From the above graph, we can observe that less popular movies are the ones who lack budget information. Since we are analysing movie success based on revenue and budget, we have no option but to drop those values.

In [None]:
df = df[df['revenue'] != 0]
df = df[df['budget'] != 0]
df.describe()

In [None]:
df[df['budget_adj'] < 1000000]

After looking up the internet for some of the movies that have absurdly low values for revenue and budget. It seems that those values were recorded in millions instead of dollars (e.g. 11 is actually 11 million dollars).
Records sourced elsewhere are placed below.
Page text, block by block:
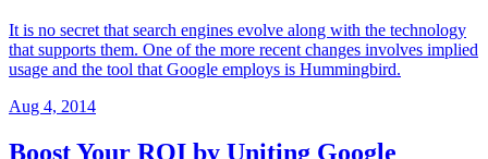
It is no secret that search engines evolve along with the technology
that supports them. One of the more recent changes involves implied
usage and the tool that Google employs is Hummingbird.
Aug 4, 2014
Boost Your ROI by Uniting Google
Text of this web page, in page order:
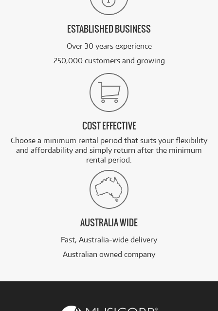
ESTABLISHED BUSINESS
Over 30 years experience
250,000 customers and growing
COST EFFECTIVE
Choose a minimum rental period that suits your flexibility
and affordability and simply return after the minimum
rental period.
AUSTRALIA WIDE
Fast, Australia-wide delivery
Australian owned company
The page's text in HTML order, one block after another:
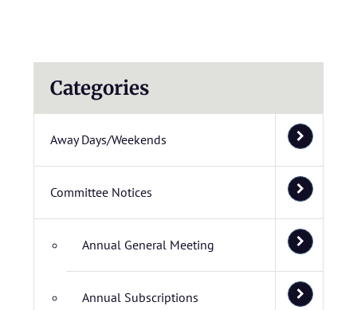
Categories
Away Days/Weekends
Committee Notices
Annual General Meeting
Annual Subscriptions
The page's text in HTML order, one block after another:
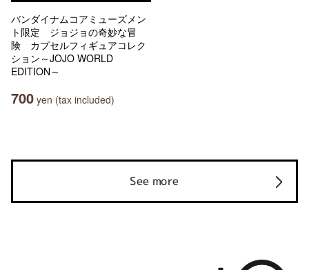
バンダイナムコアミューズメン
ト限定 ジョジョの奇妙な冒
険 カプセルフィギュアコレク
ション～JOJO WORLD
EDITION～
700 yen (tax included)
See more
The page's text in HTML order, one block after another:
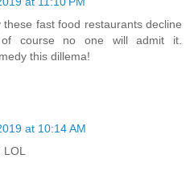
fast food restaurants decline
course no one will admit it.
this dillema!
at 10:14 AM
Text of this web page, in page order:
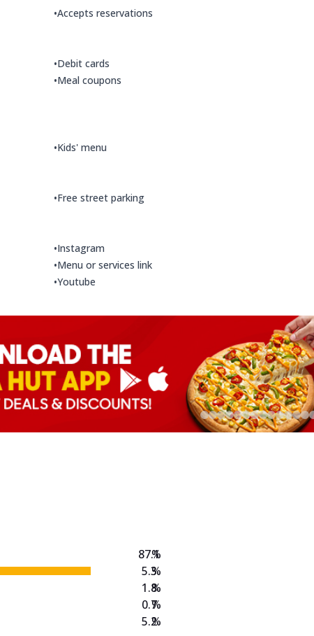
•Accepts reservations
•Debit cards
•Meal coupons
•Kids' menu
•Free street parking
•Instagram
•Menu or services link
•Youtube
87.1
5.3
1.8
0.7
5.2
%
%
%
%
%
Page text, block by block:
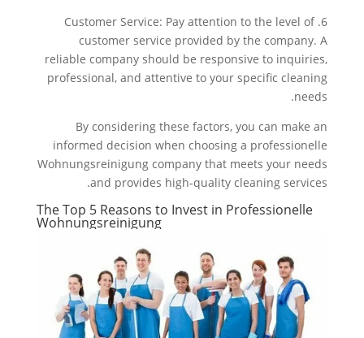
6. Customer Service: Pay attention to the level of
customer service provided by the company. A
reliable company should be responsive to inquiries,
professional, and attentive to your specific cleaning
needs.
By considering these factors, you can make an
informed decision when choosing a professionelle
Wohnungsreinigung company that meets your needs
and provides high-quality cleaning services.
The Top 5 Reasons to Invest in Professionelle
Wohnungsreinigung
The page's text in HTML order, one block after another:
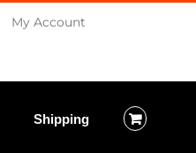
My Account
Shipping
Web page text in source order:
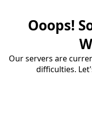
Ooops!
Our servers are
difficulties.
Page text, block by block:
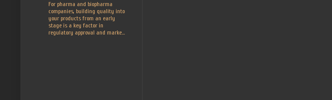
For pharma and biopharma
companies, building quality into
your products from an early
stage is a key factor in
regulatory approval and marke...
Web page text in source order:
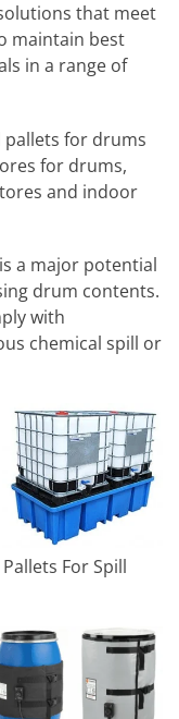
that meet
maintain best
in a range of
pallets for drums
for drums,
and indoor
a major potential
drum contents.
with
chemical spill or
For Spill
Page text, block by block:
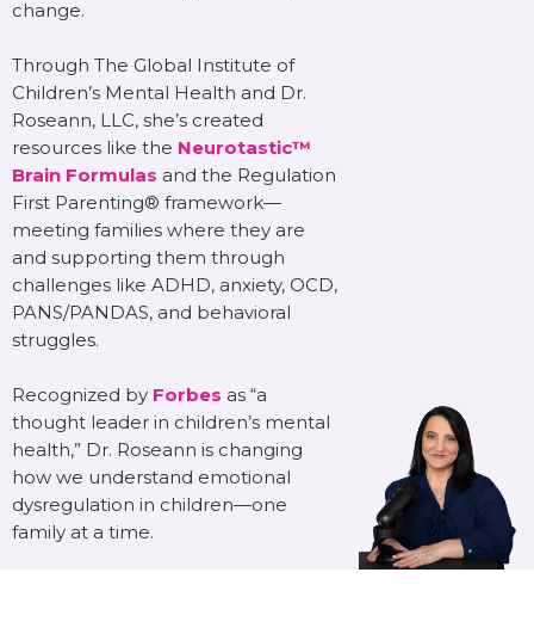
change.
Through The Global Institute of
Children’s Mental Health and Dr.
Roseann, LLC, she’s created
resources like the Neurotastic™
Brain Formulas and the Regulation
First Parenting® framework—
meeting families where they are
and supporting them through
challenges like ADHD, anxiety, OCD,
PANS/PANDAS, and behavioral
struggles.
Recognized by Forbes as “a
thought leader in children’s mental
health,” Dr. Roseann is changing
how we understand emotional
dysregulation in children—one
family at a time.

However, there are many other issues with these entries (e.g. incorrect values), and they are not a significant portion of the dataset, so they will be dropped.

In [None]:
#removing movies with unrealisticly low budget or revenue
df = df[df['budget_adj'] > 1000000]
df = df[df['revenue_adj'] > 1000000]
df.info()

In [None]:
df.describe()

To keep the analysis simple, we will drop cast, director and genres columns

In [None]:
#Further dropping unneeded columns
df.drop(['cast', 'director', 'genres'], axis=1, inplace=True)
df.info()

<a id='eda'></a>
## Exploratory Data Analysis


### What factors contribute more to the financial success of a movie?

We will begin by adding a column to the data with a metric named success, which is the ratio of revenue to budget.

In [None]:
df['success'] = df['revenue']/df['budget']

We will first define a function for scatterplots of a success against a variable since we will be doing a lot of those.

In [None]:
def scatter_success(aspect,data):
    data.plot(x=aspect,y='success',kind='scatter')
    plt.title("Success Vs {}".format(aspect));

We will look at scatterplots of movie success against various aspects

In [None]:
scatter_success('budget_adj',df)
scatter_success('runtime',df)
scatter_success('release_year',df)
scatter_success('popularity',df)
scatter_success('vote_average',df)

We can try to exclude overly successfull movies in hope of having clearer graphs or correlations.

In [None]:
df_normal = df[df['success'] < 10]
scatter_success('budget_adj',df_normal)
scatter_success('runtime',df_normal)
scatter_success('release_year',df_normal)
scatter_success('popularity',df_normal)
scatter_success('vote_average',df_normal)

### Does budget directly correlate with revenue? or is there a point where increasing the budget becomes pointless?

* We can begin by looking at histograms of movie budgets and revenues (adjusted for inflation) to see how they are distributed

In [None]:
df['budget_adj'].hist()
plt.xlabel('Budget')
plt.ylabel('Movie Count')
plt.title('Budget Distribution');

In [None]:
df['revenue_adj'].hist()
plt.xlabel('Revenue')
plt.ylabel('Movie Count')
plt.title('Revenue Distribution');

We can notice that the graphs are similarly distributed, so there are far more low-budget movies than high-budget ones, and definitely movies, with higher budget are morepopular and make higher revnue, but that doesn't mean they are necessarily successfull.

We then look for correlation between budget and revenue

In [None]:
df.plot(x='budget_adj',y='revenue_adj',kind='scatter')
plt.title('Revenue Vs Budget');

<a id='conclusions'></a>
## Conclusions

From the above graphs and analysis, we can conclude that movie success is very hard to expect before the movie is released. It is more a complicated problem than to be solved with mere numbers. Even after excluding overly successfull movies, there still can not be correlation to be found. Most probably, it's due to the unqunatizable nature of some aspects of movies that control their success.

**Limitations:**
As mentioned in the previous paragraph, there are a lot of immeasurable factors that contribute to movie success. For example, the events that were occuring at the time of the movie release can greatly impact a movie success, just like we've seen this year with the COVID19 pandemic definitely affecting the success of many movies. Thus, it's almost impossible to figure figure out the factor that affect movie success based on simple statistical analysis alone, due to the nature of some factors being unmeasurable.